Python Learner and Predictor Node: Issues and Memory consumption

I'm having trouble using the Python Learner and Predictor Nodes. (Issues might alos apply to oder Python nodes, have not tried yet.)

1. Is there an easy way to access a fingerpirnt column within the Python nodes?

Seems they are not added to python as bitarrays or in generaly arrays of 0s and 1s.

What works is

featureList = []
for fpString in input_table['Fingerprint'].values:
	fp = np.array(map(int, list(fpString)))
features = np.array(featureList)
#..., lables)

Another option is to pass in SMILES and calcuate Fingerprint using RDKit withn the learner node. But this isn't ideal either.

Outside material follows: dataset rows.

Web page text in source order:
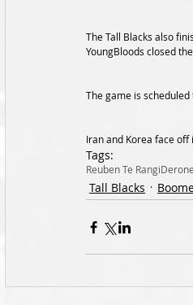
The Tall Blacks also
YoungBloods closed
The game is
Iran and Korea face
Tags:
Reuben Te Rangi
Tall Blacks
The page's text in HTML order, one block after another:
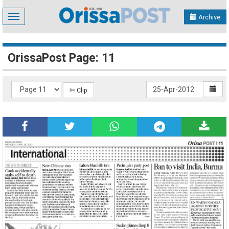
Toggle
navigation
Archive
OrissaPost Page: 11
✄ Clip
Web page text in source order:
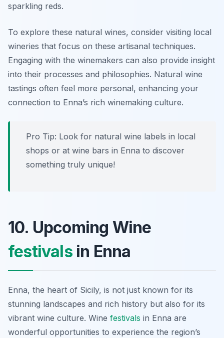
sparkling reds.
To explore these natural wines, consider visiting local
wineries that focus on these artisanal techniques.
Engaging with the winemakers can also provide insight
into their processes and philosophies. Natural wine
tastings often feel more personal, enhancing your
connection to Enna’s rich winemaking culture.
Pro Tip: Look for natural wine labels in local
shops or at wine bars in Enna to discover
something truly unique!
10. Upcoming Wine
festivalsin Enna
Enna, the heart of Sicily, is not just known for its
stunning landscapes and rich history but also for its
vibrant wine culture. Wine festivals in Enna are
wonderful opportunities to experience the region’s
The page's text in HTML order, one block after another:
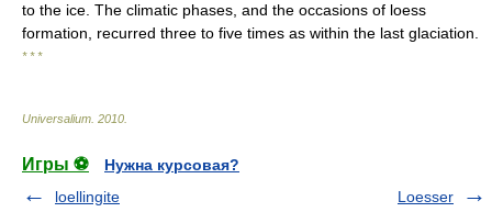
to the ice. The climatic phases, and the occasions of loess
formation, recurred three to five times as within the last glaciation.
* * *
Universalium 2010
Игры ⚽
Нужна курсовая?
loellingite
Loesser
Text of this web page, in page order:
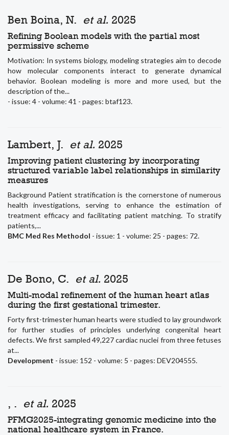
Ben Boina, N. et al. 2025
Refining Boolean models with the partial most
permissive scheme
Motivation: In systems biology, modeling strategies aim to decode
how molecular components interact to generate dynamical
behavior. Boolean modeling is more and more used, but the
description of the...
- issue: 4 - volume: 41 - pages: btaf123.
Lambert, J. et al. 2025
Improving patient clustering by incorporating
structured variable label relationships in similarity
measures
Background Patient stratification is the cornerstone of numerous
health investigations, serving to enhance the estimation of
treatment efficacy and facilitating patient matching. To stratify
patients,...
BMC Med Res Methodol - issue: 1 - volume: 25 - pages: 72.
De Bono, C. et al. 2025
Multi-modal refinement of the human heart atlas
during the first gestational trimester.
Forty first-trimester human hearts were studied to lay groundwork
for further studies of principles underlying congenital heart
defects. We first sampled 49,227 cardiac nuclei from three fetuses
at...
Development - issue: 152 - volume: 5 - pages: DEV204555.
, . et al. 2025
PFMG2025-integrating genomic medicine into the
national healthcare system in France.

Also when just copying the tables in the output the fingerprint column then is a string column. 


While writing this there is a 3rd posibility: using the Expand Bit Vector node prior to the Python Nodes. This is probably the best approach. Ideal would be auto-conversion between java bitvector and python numpay array.

2. Memory consumption

Is huge. See attached image from Visual VM. And this workflow has just 29 rows. In case of more data I can't use it as KNIME always crashes (can't use more RAM,32-Bit Windows). Still I think there might be a prroblem with these nodes as running the same model in stand-alone python is not a problem, takes about 160 mb of RAM for the workflow that fails in KNIME. In the attached image you can see when the Python Predict Node is executed memory usage jumps up 700 mb. This is also notiecable as KNIME gets really slow, saving takes forever or it may crash. Note that WEKA Nodes do suffer from the same issue. Maybe the Problem are the many columns? Regardless, I think there is a general problem with memory usage.

It would be great if scikit-learn could be used from withn KNIME but with these current limitation it is just not really possble and less hassle to go pure python.



Any insight on this?

After further testing also on 64-bit machine with 8 GB of RAM my conclusion is that the Python Predictor Node is the main issue. In my case I'm using the gradient boosting regressor and the amount of trees you use has a huge impact on the memory consumpion of the Predictor node. With 300 Trees (estimators) it barley runs through while using 6 GB of RAM. 

Also most of the work is not the actual predictions but probably loading or exporting (?) the model. The progress bar shows no percentage and there is no python process running but KNIME uses lots of CPU. Then for a very short period there actually is a Python process. My conclusion is the codeexport/loading of the model could be imporved in terms of memory and cpu perfromance.